=== Excerpts from a dataset ===
• • • • •
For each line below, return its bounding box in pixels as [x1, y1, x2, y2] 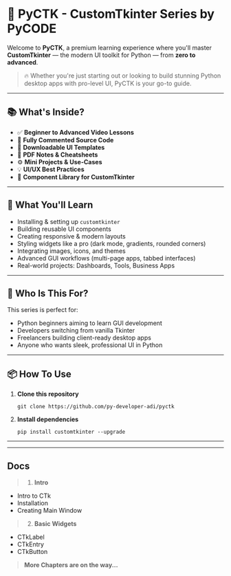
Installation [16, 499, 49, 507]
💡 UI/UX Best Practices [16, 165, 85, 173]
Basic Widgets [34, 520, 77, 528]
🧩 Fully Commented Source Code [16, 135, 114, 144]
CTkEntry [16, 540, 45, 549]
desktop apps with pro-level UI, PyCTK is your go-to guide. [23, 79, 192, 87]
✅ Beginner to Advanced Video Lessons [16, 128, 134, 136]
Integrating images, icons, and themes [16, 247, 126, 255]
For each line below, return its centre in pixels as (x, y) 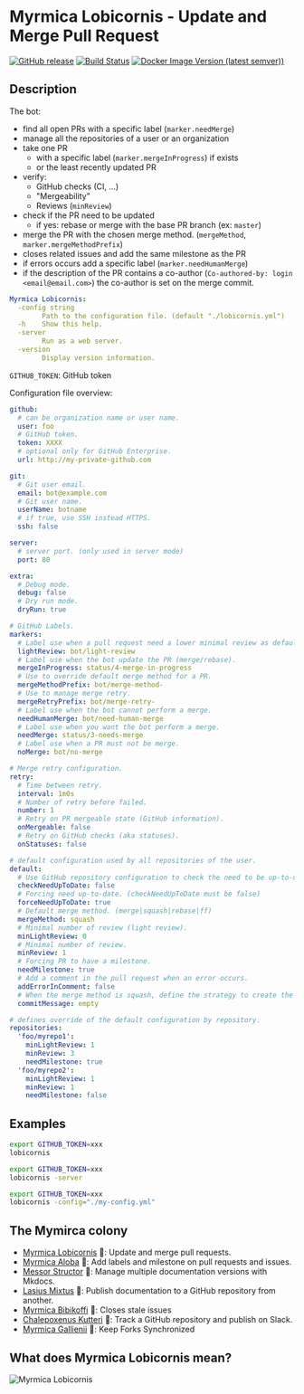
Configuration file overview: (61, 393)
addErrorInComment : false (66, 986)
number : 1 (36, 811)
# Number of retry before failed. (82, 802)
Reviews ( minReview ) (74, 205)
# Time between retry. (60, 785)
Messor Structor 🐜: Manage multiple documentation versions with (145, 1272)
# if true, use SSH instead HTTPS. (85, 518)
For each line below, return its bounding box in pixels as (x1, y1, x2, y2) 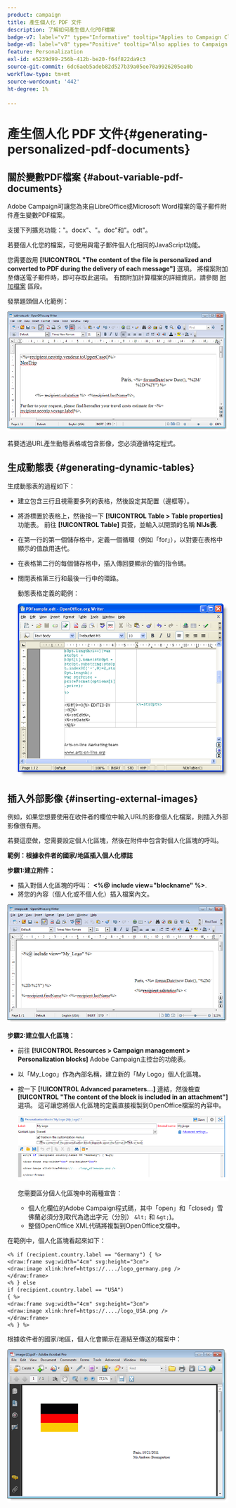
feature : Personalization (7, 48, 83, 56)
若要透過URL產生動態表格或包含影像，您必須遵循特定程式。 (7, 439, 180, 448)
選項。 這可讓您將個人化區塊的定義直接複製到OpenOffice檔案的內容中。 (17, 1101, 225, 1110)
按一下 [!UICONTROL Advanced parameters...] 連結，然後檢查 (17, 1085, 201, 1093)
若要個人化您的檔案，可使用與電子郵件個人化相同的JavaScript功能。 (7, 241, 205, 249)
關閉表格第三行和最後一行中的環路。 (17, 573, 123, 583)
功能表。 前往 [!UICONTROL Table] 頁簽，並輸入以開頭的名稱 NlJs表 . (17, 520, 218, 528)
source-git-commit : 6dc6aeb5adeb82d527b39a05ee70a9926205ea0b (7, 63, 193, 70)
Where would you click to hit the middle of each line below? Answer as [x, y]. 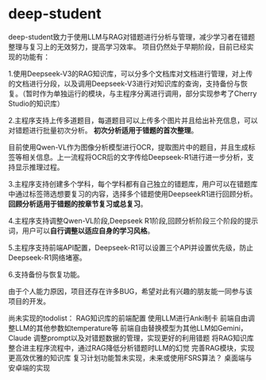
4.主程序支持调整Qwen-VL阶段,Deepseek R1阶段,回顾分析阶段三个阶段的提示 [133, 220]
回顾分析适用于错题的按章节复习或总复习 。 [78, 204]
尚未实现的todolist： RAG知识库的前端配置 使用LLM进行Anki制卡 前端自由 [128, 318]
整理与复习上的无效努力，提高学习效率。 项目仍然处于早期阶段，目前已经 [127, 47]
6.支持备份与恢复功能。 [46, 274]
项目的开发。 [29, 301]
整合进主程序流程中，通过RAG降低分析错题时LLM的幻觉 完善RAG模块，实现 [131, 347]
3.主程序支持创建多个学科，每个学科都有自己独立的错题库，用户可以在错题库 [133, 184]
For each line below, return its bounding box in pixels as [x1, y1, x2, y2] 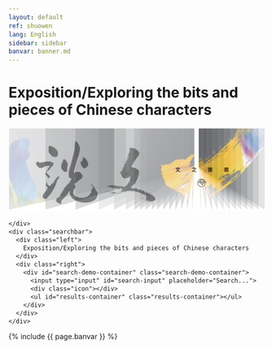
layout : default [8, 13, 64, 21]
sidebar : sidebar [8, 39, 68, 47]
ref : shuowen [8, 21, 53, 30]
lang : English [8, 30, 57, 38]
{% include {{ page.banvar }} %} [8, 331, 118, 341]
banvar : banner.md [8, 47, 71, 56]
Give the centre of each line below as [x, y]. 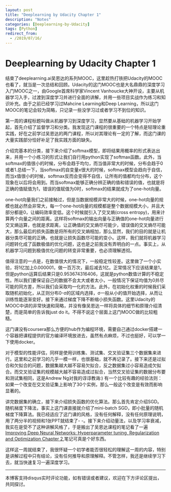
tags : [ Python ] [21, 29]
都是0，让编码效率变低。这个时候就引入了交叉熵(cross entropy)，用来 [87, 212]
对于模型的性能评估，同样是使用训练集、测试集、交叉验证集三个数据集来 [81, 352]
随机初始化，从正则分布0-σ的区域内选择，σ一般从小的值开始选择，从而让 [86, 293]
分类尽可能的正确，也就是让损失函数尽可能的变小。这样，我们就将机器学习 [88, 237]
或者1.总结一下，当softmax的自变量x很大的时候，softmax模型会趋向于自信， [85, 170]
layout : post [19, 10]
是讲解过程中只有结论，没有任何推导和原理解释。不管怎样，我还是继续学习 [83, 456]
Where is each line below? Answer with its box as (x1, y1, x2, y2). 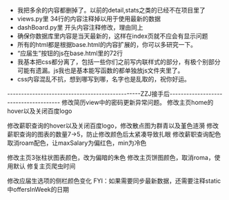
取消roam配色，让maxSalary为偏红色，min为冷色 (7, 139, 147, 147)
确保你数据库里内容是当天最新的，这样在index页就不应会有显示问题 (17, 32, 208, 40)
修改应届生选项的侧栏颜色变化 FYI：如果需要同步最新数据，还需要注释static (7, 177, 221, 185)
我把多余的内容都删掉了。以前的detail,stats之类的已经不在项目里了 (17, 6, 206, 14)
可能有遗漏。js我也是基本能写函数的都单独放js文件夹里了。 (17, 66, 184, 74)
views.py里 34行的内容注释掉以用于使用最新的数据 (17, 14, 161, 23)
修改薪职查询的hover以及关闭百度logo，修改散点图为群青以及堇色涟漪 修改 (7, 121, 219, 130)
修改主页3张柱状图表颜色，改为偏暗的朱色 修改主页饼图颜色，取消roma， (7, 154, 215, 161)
• • • • •
What is needed is an exact printout of every record above, with the pictures left out.

=== Task solution ===
For each line below, return its bounding box in pixels as [x1, y1, x2, y2] 
Installation [16, 499, 49, 507]
💡 UI/UX Best Practices [16, 165, 85, 173]
Basic Widgets [34, 520, 77, 528]
🧩 Fully Commented Source Code [16, 135, 114, 144]
CTkEntry [16, 540, 45, 549]
desktop apps with pro-level UI, PyCTK is your go-to guide. [23, 79, 192, 87]
✅ Beginner to Advanced Video Lessons [16, 128, 134, 136]
Integrating images, icons, and themes [16, 247, 126, 255]
For each line below, return its centre in pixels as (x, y) 
Configuration file overview: (61, 393)
addErrorInComment : false (66, 986)
number : 1 (36, 811)
# Number of retry before failed. (82, 802)
Reviews ( minReview ) (74, 205)
# Time between retry. (60, 785)
Messor Structor 🐜: Manage multiple documentation versions with (145, 1272)
# if true, use SSH instead HTTPS. (85, 518)
For each line below, return its bounding box in pixels as (x1, y1, x2, y2) 
feature : Personalization (7, 48, 83, 56)
若要透過URL產生動態表格或包含影像，您必須遵循特定程式。 (7, 439, 180, 448)
選項。 這可讓您將個人化區塊的定義直接複製到OpenOffice檔案的內容中。 (17, 1101, 225, 1110)
按一下 [!UICONTROL Advanced parameters...] 連結，然後檢查 (17, 1085, 201, 1093)
若要個人化您的檔案，可使用與電子郵件個人化相同的JavaScript功能。 (7, 241, 205, 249)
關閉表格第三行和最後一行中的環路。 (17, 573, 123, 583)
功能表。 前往 [!UICONTROL Table] 頁簽，並輸入以開頭的名稱 NlJs表 . (17, 520, 218, 528)
source-git-commit : 6dc6aeb5adeb82d527b39a05ee70a9926205ea0b (7, 63, 193, 70)
Where would you click to hit the middle of each line below? Answer as [x, y]. 
4.主程序支持调整Qwen-VL阶段,Deepseek R1阶段,回顾分析阶段三个阶段的提示 [133, 220]
回顾分析适用于错题的按章节复习或总复习 。 [78, 204]
尚未实现的todolist： RAG知识库的前端配置 使用LLM进行Anki制卡 前端自由 [128, 318]
整理与复习上的无效努力，提高学习效率。 项目仍然处于早期阶段，目前已经 [127, 47]
6.支持备份与恢复功能。 [46, 274]
项目的开发。 [29, 301]
整合进主程序流程中，通过RAG降低分析错题时LLM的幻觉 完善RAG模块，实现 [131, 347]
3.主程序支持创建多个学科，每个学科都有自己独立的错题库，用户可以在错题库 [133, 184]
For each line below, return its bounding box in pixels as [x1, y1, x2, y2] 
layout : default [8, 13, 64, 21]
sidebar : sidebar [8, 39, 68, 47]
ref : shuowen [8, 21, 53, 30]
lang : English [8, 30, 57, 38]
{% include {{ page.banvar }} %} [8, 331, 118, 341]
banvar : banner.md [8, 47, 71, 56]
Give the centre of each line below as [x, y]. 
tags : [ Python ] [21, 29]
都是0，让编码效率变低。这个时候就引入了交叉熵(cross entropy)，用来 [87, 212]
对于模型的性能评估，同样是使用训练集、测试集、交叉验证集三个数据集来 [81, 352]
随机初始化，从正则分布0-σ的区域内选择，σ一般从小的值开始选择，从而让 [86, 293]
分类尽可能的正确，也就是让损失函数尽可能的变小。这样，我们就将机器学习 [88, 237]
或者1.总结一下，当softmax的自变量x很大的时候，softmax模型会趋向于自信， [85, 170]
layout : post [19, 10]
是讲解过程中只有结论，没有任何推导和原理解释。不管怎样，我还是继续学习 [83, 456]
Where is each line below? Answer with its box as (x1, y1, x2, y2). 
取消roam配色，让maxSalary为偏红色，min为冷色 (7, 139, 147, 147)
确保你数据库里内容是当天最新的，这样在index页就不应会有显示问题 (17, 32, 208, 40)
修改应届生选项的侧栏颜色变化 FYI：如果需要同步最新数据，还需要注释static (7, 177, 221, 185)
我把多余的内容都删掉了。以前的detail,stats之类的已经不在项目里了 (17, 6, 206, 14)
可能有遗漏。js我也是基本能写函数的都单独放js文件夹里了。 (17, 66, 184, 74)
views.py里 34行的内容注释掉以用于使用最新的数据 (17, 14, 161, 23)
修改薪职查询的hover以及关闭百度logo，修改散点图为群青以及堇色涟漪 修改 (7, 121, 219, 130)
修改主页3张柱状图表颜色，改为偏暗的朱色 修改主页饼图颜色，取消roma， (7, 154, 215, 161)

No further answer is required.